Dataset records
★ ★ ★ ★ ★ ★ ★

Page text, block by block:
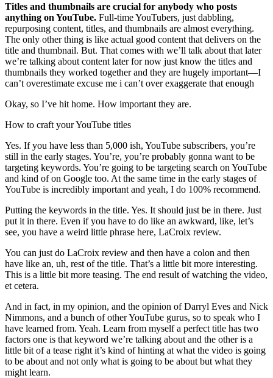
Titles and thumbnails are crucial for anybody who posts
anything on YouTube. Full-time YouTubers, just dabbling,
repurposing content, titles, and thumbnails are almost everything.
The only other thing is like actual good content that delivers on the
title and thumbnail. But. That comes with we’ll talk about that later
we’re talking about content later for now just know the titles and
thumbnails they worked together and they are hugely important—I
can’t overestimate excuse me i can’t over exaggerate that enough
Okay, so I’ve hit home. How important they are.
How to craft your YouTube titles
Yes. If you have less than 5,000 ish, YouTube subscribers, you’re
still in the early stages. You’re, you’re probably gonna want to be
targeting keywords. You’re going to be targeting search on YouTube
and kind of on Google too. At the same time in the early stages of
YouTube is incredibly important and yeah, I do 100% recommend.
Putting the keywords in the title. Yes. It should just be in there. Just
put it in there. Even if you have to do like an awkward, like, let’s
see, you have a weird little phrase here, LaCroix review.
You can just do LaCroix review and then have a colon and then
have like an, uh, rest of the title. That’s a little bit more interesting.
This is a little bit more teasing. The end result of watching the video,
et cetera.
And in fact, in my opinion, and the opinion of Darryl Eves and Nick
Nimmons, and a bunch of other YouTube gurus, so to speak who I
have learned from. Yeah. Learn from myself a perfect title has two
factors one is that keyword we’re talking about and the other is a
little bit of a tease right it’s kind of hinting at what the video is going
to be about and not only what is going to be about but what they
might learn.
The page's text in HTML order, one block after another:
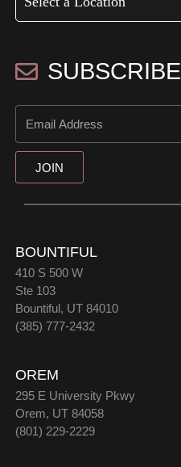
SUBSCRIBE
JOIN
BOUNTIFUL
410 S 500 W
Ste 103
Bountiful, UT 84010
(385) 777-2432
OREM
295 E University Pkwy
Orem, UT 84058
(801) 229-2229
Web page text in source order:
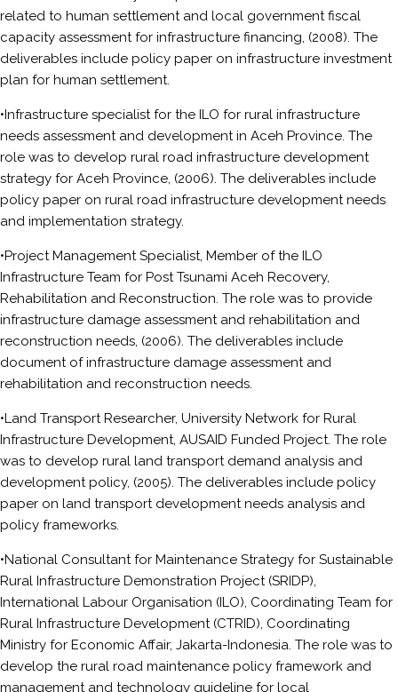
related to human settlement and local government fiscal
capacity assessment for infrastructure financing, (2008). The
deliverables include policy paper on infrastructure investment
plan for human settlement.
•Infrastructure specialist for the ILO for rural infrastructure
needs assessment and development in Aceh Province. The
role was to develop rural road infrastructure development
strategy for Aceh Province, (2006). The deliverables include
policy paper on rural road infrastructure development needs
and implementation strategy.
•Project Management Specialist, Member of the ILO
Infrastructure Team for Post Tsunami Aceh Recovery,
Rehabilitation and Reconstruction. The role was to provide
infrastructure damage assessment and rehabilitation and
reconstruction needs, (2006). The deliverables include
document of infrastructure damage assessment and
rehabilitation and reconstruction needs.
•Land Transport Researcher, University Network for Rural
Infrastructure Development, AUSAID Funded Project. The role
was to develop rural land transport demand analysis and
development policy, (2005). The deliverables include policy
paper on land transport development needs analysis and
policy frameworks.
•National Consultant for Maintenance Strategy for Sustainable
Rural Infrastructure Demonstration Project (SRIDP),
International Labour Organisation (ILO), Coordinating Team for
Rural Infrastructure Development (CTRID), Coordinating
Ministry for Economic Affair, Jakarta-Indonesia. The role was to
develop the rural road maintenance policy framework and
management and technology guideline for local
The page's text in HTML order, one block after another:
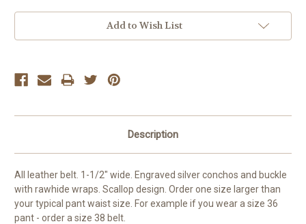
Add to Wish List
Description
All leather belt. 1-1/2" wide. Engraved silver conchos and buckle
with rawhide wraps. Scallop design. Order one size larger than
your typical pant waist size. For example if you wear a size 36
pant - order a size 38 belt.
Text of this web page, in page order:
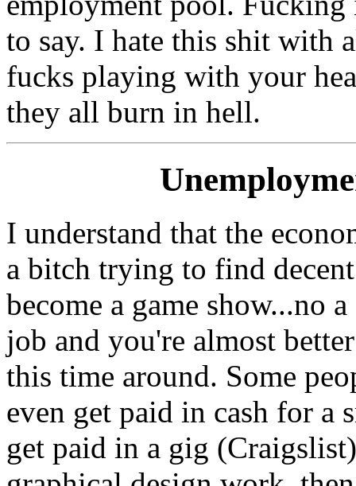
to say. I hate this shit with
fucks playing with your
they all burn in hell.
I understand that the
a bitch trying to find
become a game show...no
job and you're almost
this time around. Some
even get paid in cash for a
get paid in a gig
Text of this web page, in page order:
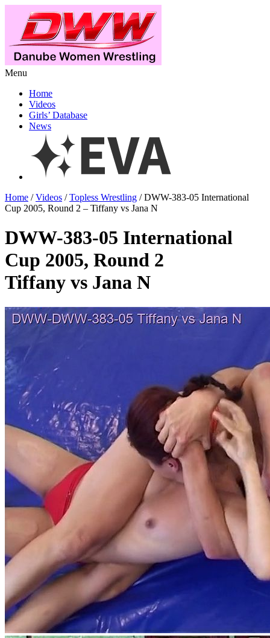
Menu
Home
Videos
Girls’ Database
News
Home /Videos /Topless Wrestling / DWW-383-05 International
Cup 2005, Round 2 – Tiffany vs Jana N
DWW-383-05 International
Cup 2005, Round 2
Tiffany vs Jana N
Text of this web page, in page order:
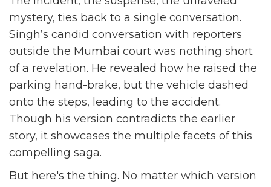
mystery, ties back to a single conversation.
Singh’s candid conversation with reporters
outside the Mumbai court was nothing short
of a revelation. He revealed how he raised the
parking hand-brake, but the vehicle dashed
onto the steps, leading to the accident.
Though his version contradicts the earlier
story, it showcases the multiple facets of this
compelling saga.
But here's the thing. No matter which version
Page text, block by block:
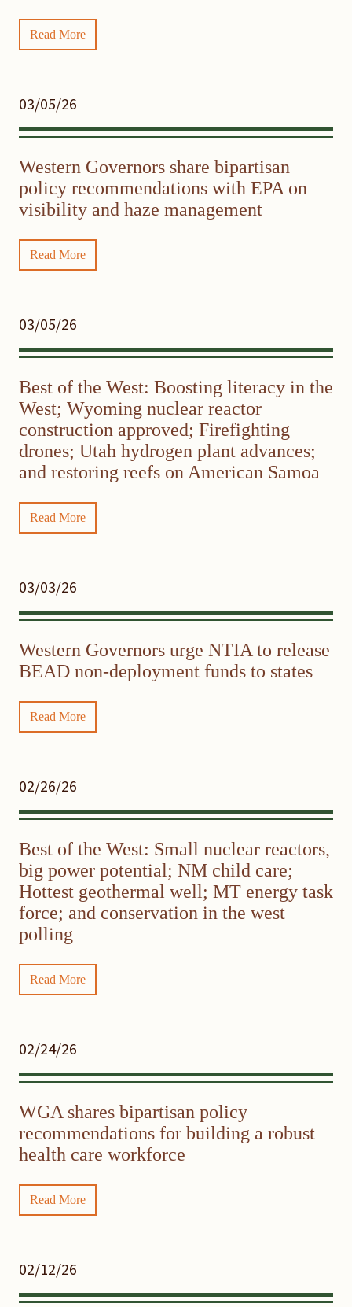
Read More
03/05/26
Western Governors share bipartisan
policy recommendations with EPA on
visibility and haze management
Read More
03/05/26
Best of the West: Boosting literacy in the
West; Wyoming nuclear reactor
construction approved; Firefighting
drones; Utah hydrogen plant advances;
and restoring reefs on American Samoa
Read More
03/03/26
Western Governors urge NTIA to release
BEAD non-deployment funds to states
Read More
02/26/26
Best of the West: Small nuclear reactors,
big power potential; NM child care;
Hottest geothermal well; MT energy task
force; and conservation in the west
polling
Read More
02/24/26
WGA shares bipartisan policy
recommendations for building a robust
health care workforce
Read More
02/12/26
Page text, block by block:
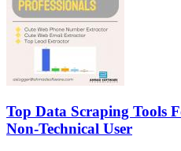
Top Data Scraping Tools
Non-Technical User
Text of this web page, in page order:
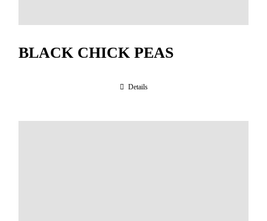
BLACK CHICK PEAS
Details
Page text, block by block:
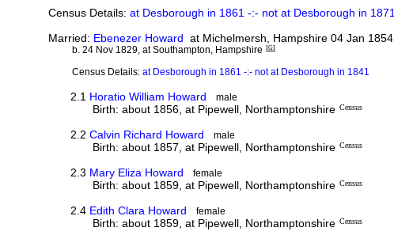
Census Details:at Desborough in 1861 -:- not at Desborough in 1871
Married: Ebenezer Howard at Michelmersh, Hampshire 04 Jan 1854
b. 24 Nov 1829, at Southampton, Hampshire IGI
Census Details: at Desborough in 1861 -:- not at Desborough in 1841
2.1 Horatio William Howard male
Birth: about 1856, at Pipewell, Northamptonshire Census
2.2Calvin Richard Howard male
Birth: about 1857, at Pipewell, Northamptonshire Census
2.3 Mary Eliza Howard female
Birth: about 1859, at Pipewell, Northamptonshire Census
2.4 Edith Clara Howard female
Birth: about 1859, at Pipewell, Northamptonshire Census
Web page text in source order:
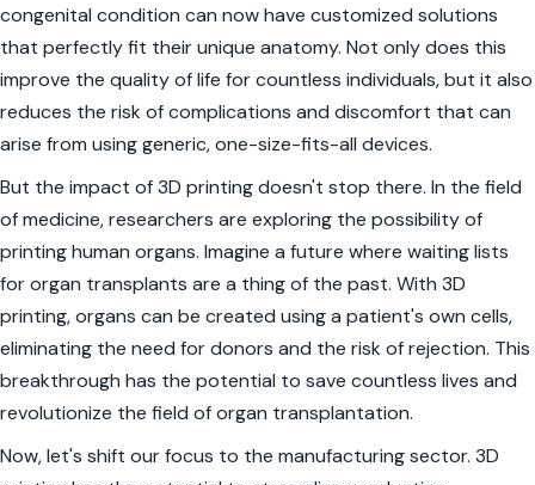
congenital condition can now have customized solutions
that perfectly fit their unique anatomy. Not only does this
improve the quality of life for countless individuals, but it also
reduces the risk of complications and discomfort that can
arise from using generic, one-size-fits-all devices.
But the impact of 3D printing doesn't stop there. In the field
of medicine, researchers are exploring the possibility of
printing human organs. Imagine a future where waiting lists
for organ transplants are a thing of the past. With 3D
printing, organs can be created using a patient's own cells,
eliminating the need for donors and the risk of rejection. This
breakthrough has the potential to save countless lives and
revolutionize the field of organ transplantation.
Now, let's shift our focus to the manufacturing sector. 3D
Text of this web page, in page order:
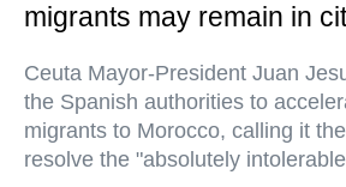
migrants may remain in
Ceuta Mayor-President Juan
the Spanish authorities to
migrants to Morocco, calling it
resolve the "absolutely
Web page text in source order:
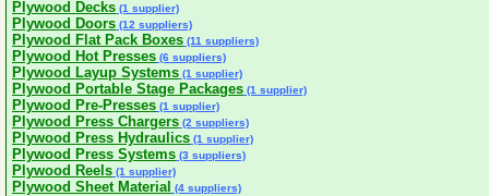
Plywood Decks (1 supplier)
Plywood Doors (12 suppliers)
Plywood Flat Pack Boxes (11 suppliers)
Plywood Hot Presses (6 suppliers)
Plywood Layup Systems (1 supplier)
Plywood Portable Stage Packages (1 supplier)
Plywood Pre-Presses (1 supplier)
Plywood Press Chargers (2 suppliers)
Plywood Press Hydraulics (1 supplier)
Plywood Press Systems (3 suppliers)
Plywood Reels (1 supplier)
Plywood Sheet Material (4 suppliers)
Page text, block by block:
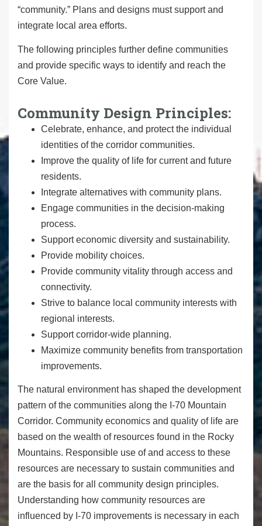
“community.” Plans and designs must support and
integrate local area efforts.
The following principles further define communities
and provide specific ways to identify and reach the
Core Value.
Community Design Principles:
Celebrate, enhance, and protect the individual
identities of the corridor communities.
Improve the quality of life for current and future
residents.
Integrate alternatives with community plans.
Engage communities in the decision-making
process.
Support economic diversity and sustainability.
Provide mobility choices.
Provide community vitality through access and
connectivity.
Strive to balance local community interests with
regional interests.
Support corridor-wide planning.
Maximize community benefits from transportation
improvements.
The natural environment has shaped the development
pattern of the communities along the I-70 Mountain
Corridor. Community economics and quality of life are
based on the wealth of resources found in the Rocky
Mountains. Responsible use of and access to these
resources are necessary to sustain communities and
are the basis for all community design principles.
Understanding how community resources are
influenced by I-70 improvements is necessary in each
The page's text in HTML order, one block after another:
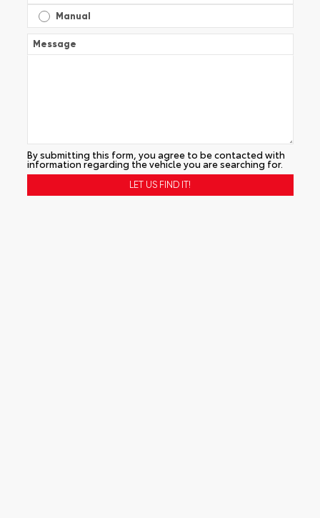
Manual
Message
By submitting this form, you agree to be contacted with
information regarding the vehicle you are searching for.
Alternative:
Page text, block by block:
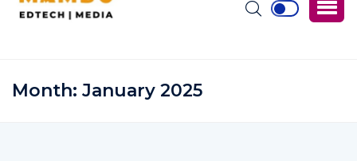
Month: January 2025
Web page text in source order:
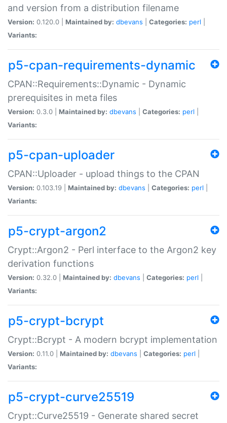
and version from a distribution filename
Version: 0.120.0 | Maintained by: dbevans Categories: perl
Variants:
p5-cpan-requirements-dynamic
CPAN::Requirements::Dynamic - Dynamic
prerequisites in meta files
Version: 0.3.0 | Maintained by: dbevans Categories: perl
Variants:
p5-cpan-uploader
CPAN::Uploader - upload things to the CPAN
Version: 0.103.19 | Maintained by: dbevans Categories: perl
Variants:
p5-crypt-argon2
Crypt::Argon2 - Perl interface to the Argon2 key
derivation functions
Version: 0.32.0 | Maintained by: dbevans Categories: perl
Variants:
p5-crypt-bcrypt
Crypt::Bcrypt - A modern bcrypt implementation
Version: 0.11.0 | Maintained by: dbevans Categories: perl
Variants:
p5-crypt-curve25519
Crypt::Curve25519 - Generate shared secret
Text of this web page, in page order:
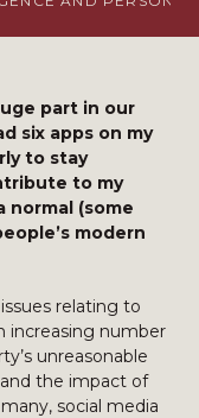
part in our
six apps on my
to stay
to my
(some
modern
relating to
increasing number
unreasonable
the impact of
social media
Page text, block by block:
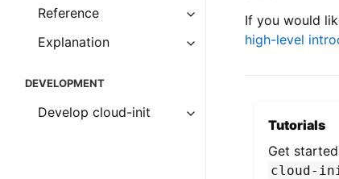
Reference
Explanation
DEVELOPMENT
Develop cloud-init
If you would
high-level
Tutorials
Get
cloud-
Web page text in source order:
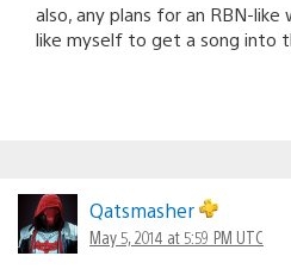
also, any plans for an RBN-like
like myself to get a song into
Qatsmasher
May 5, 2014 at 5:59 PM UTC
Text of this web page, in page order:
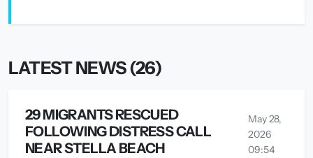
LATEST NEWS (26)
29 MIGRANTS RESCUED
FOLLOWING DISTRESS CALL
NEAR STELLA BEACH
May 28,
2026
09:54
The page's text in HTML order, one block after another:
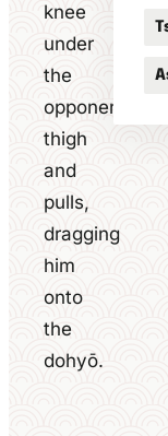
knee
under
the
opponent's
thigh
and
pulls,
dragging
him
onto
the
dohyō.
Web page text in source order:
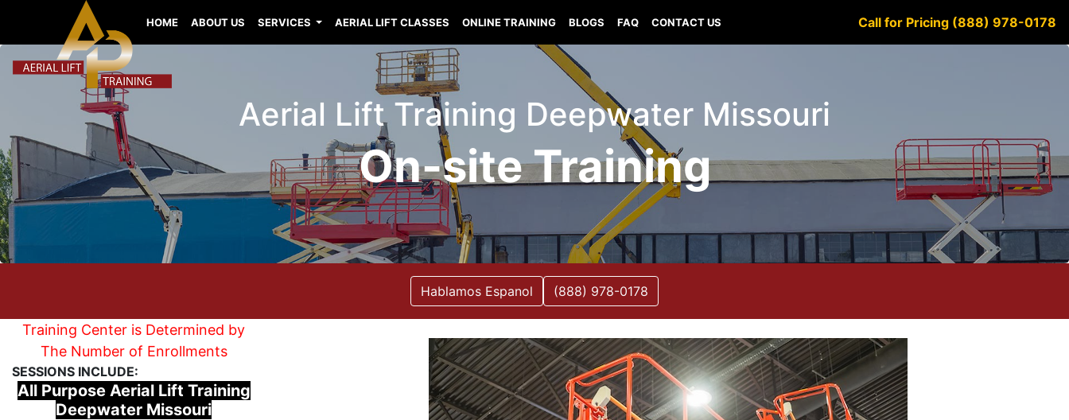
HOME ABOUT US SERVICES AERIAL LIFT CLASSES ONLINE TRAINING BLOGS FAQ CONTACT US Call for Pricing (888) 978-0178
Aerial Lift Training Deepwater Missouri
On-site Training
Hablamos Espanol (888) 978-0178
Training Center is Determined by
The Number of Enrollments
SESSIONS INCLUDE:
All Purpose Aerial Lift Training
Deepwater Missouri
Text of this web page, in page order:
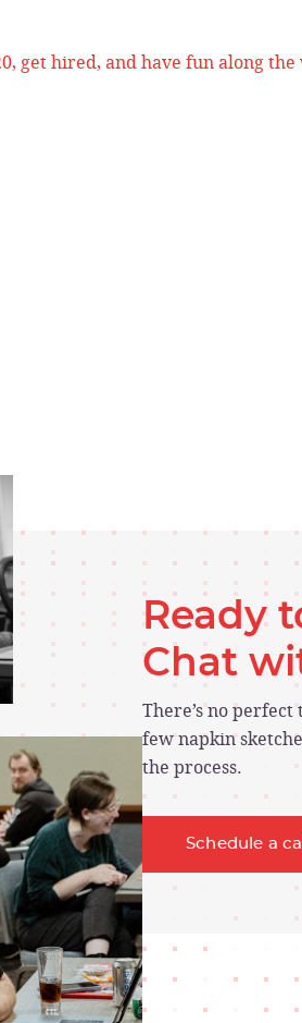
get hired, and have fun along the
Ready
Chat
There’s no
few napkin
the process.
Schedule a
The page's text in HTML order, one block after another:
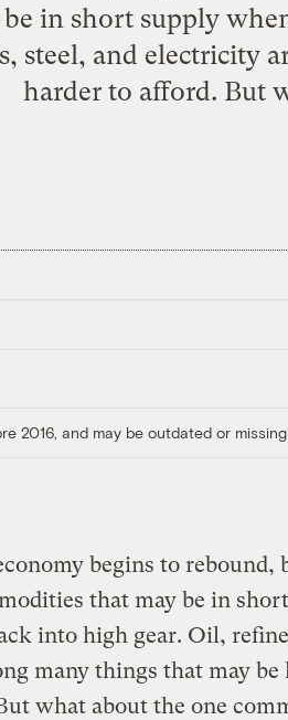
be in short supply
steel, and electricity
harder to afford. But
2016, and may be outdated or
begins to rebound,
that may be in
into high gear. Oil,
many things that may
what about the one
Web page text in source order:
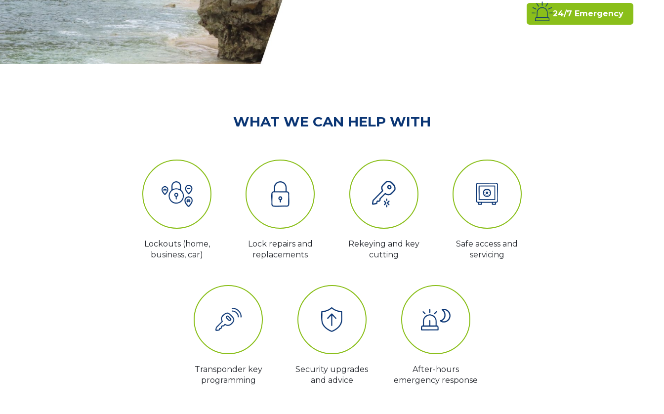
24/7 Emergency
WHAT WE CAN HELP WITH
Lockouts (home,
business, car)
Lock repairs and
replacements
Rekeying and key
cutting
Safe access and
servicing
Transponder key
programming
Security upgrades
and advice
After-hours
emergency response
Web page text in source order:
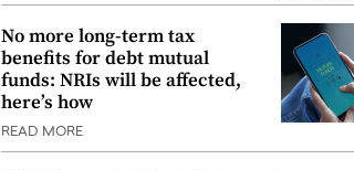
No more long-term tax
benefits for debt mutual
funds: NRIs will be affected,
here’s how
READ MORE

★ ★ ★ ★ ★ ★ ★

Treat the line with "of a revelation." as the start and the line with "2.1 Horatio William Howard male" as the end, and return exactly that span of the data above, both ends included, without pictures.

of a revelation. He revealed how he raised the
parking hand-brake, but the vehicle dashed
onto the steps, leading to the accident.
Though his version contradicts the earlier
story, it showcases the multiple facets of this
compelling saga.
But here's the thing. No matter which version
Page text, block by block:
Read More
03/05/26
Western Governors share bipartisan
policy recommendations with EPA on
visibility and haze management
Read More
03/05/26
Best of the West: Boosting literacy in the
West; Wyoming nuclear reactor
construction approved; Firefighting
drones; Utah hydrogen plant advances;
and restoring reefs on American Samoa
Read More
03/03/26
Western Governors urge NTIA to release
BEAD non-deployment funds to states
Read More
02/26/26
Best of the West: Small nuclear reactors,
big power potential; NM child care;
Hottest geothermal well; MT energy task
force; and conservation in the west
polling
Read More
02/24/26
WGA shares bipartisan policy
recommendations for building a robust
health care workforce
Read More
02/12/26
Page text, block by block:
Top Data Scraping Tools
Non-Technical User
Text of this web page, in page order:
BLACK CHICK PEAS
Details
Page text, block by block:
Census Details:at Desborough in 1861 -:- not at Desborough in 1871
Married: Ebenezer Howard at Michelmersh, Hampshire 04 Jan 1854
b. 24 Nov 1829, at Southampton, Hampshire IGI
Census Details: at Desborough in 1861 -:- not at Desborough in 1841
2.1 Horatio William Howard male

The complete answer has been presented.